**EXERCISE REQUIREMENTS:** Word for word, restate the lines of the data from the first through the one containing "This added insulation", and nothing else.

[Data records]

+++

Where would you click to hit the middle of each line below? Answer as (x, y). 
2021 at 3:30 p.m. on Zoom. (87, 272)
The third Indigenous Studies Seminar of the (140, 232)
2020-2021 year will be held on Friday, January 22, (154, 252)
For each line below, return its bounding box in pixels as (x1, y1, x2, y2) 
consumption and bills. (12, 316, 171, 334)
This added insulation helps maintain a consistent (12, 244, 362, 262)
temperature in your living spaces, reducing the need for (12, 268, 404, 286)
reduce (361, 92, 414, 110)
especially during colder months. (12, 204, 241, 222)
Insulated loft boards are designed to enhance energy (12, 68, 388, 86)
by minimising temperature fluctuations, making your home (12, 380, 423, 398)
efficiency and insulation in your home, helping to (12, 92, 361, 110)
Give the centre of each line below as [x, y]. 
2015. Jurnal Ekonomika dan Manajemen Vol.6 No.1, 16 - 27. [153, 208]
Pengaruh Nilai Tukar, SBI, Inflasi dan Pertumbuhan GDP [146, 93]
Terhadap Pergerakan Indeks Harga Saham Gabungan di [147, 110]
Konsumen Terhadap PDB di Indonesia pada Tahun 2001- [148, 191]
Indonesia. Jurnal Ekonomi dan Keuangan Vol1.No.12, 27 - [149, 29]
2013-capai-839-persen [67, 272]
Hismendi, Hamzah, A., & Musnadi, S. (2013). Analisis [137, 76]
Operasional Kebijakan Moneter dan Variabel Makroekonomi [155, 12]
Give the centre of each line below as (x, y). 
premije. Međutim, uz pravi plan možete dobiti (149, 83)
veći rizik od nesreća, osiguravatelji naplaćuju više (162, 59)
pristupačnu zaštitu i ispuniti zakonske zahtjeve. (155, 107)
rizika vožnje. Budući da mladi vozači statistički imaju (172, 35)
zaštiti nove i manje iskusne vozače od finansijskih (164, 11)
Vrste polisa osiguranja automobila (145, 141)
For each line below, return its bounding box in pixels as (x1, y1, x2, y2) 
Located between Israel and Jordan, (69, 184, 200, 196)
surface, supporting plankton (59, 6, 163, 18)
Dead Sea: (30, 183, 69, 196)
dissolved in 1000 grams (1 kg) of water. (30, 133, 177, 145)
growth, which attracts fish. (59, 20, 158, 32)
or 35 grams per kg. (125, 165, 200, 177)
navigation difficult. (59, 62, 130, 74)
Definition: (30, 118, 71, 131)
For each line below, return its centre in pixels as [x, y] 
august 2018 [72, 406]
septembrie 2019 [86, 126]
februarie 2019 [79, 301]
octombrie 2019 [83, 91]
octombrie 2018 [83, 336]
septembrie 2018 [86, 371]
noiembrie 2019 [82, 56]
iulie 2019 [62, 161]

+++

**RESULT:**
Where would you click to hit the middle of each line below? Answer as (x, y). 
2021 at 3:30 p.m. on Zoom. (87, 272)
The third Indigenous Studies Seminar of the (140, 232)
2020-2021 year will be held on Friday, January 22, (154, 252)
For each line below, return its bounding box in pixels as (x1, y1, x2, y2) 
consumption and bills. (12, 316, 171, 334)
This added insulation helps maintain a consistent (12, 244, 362, 262)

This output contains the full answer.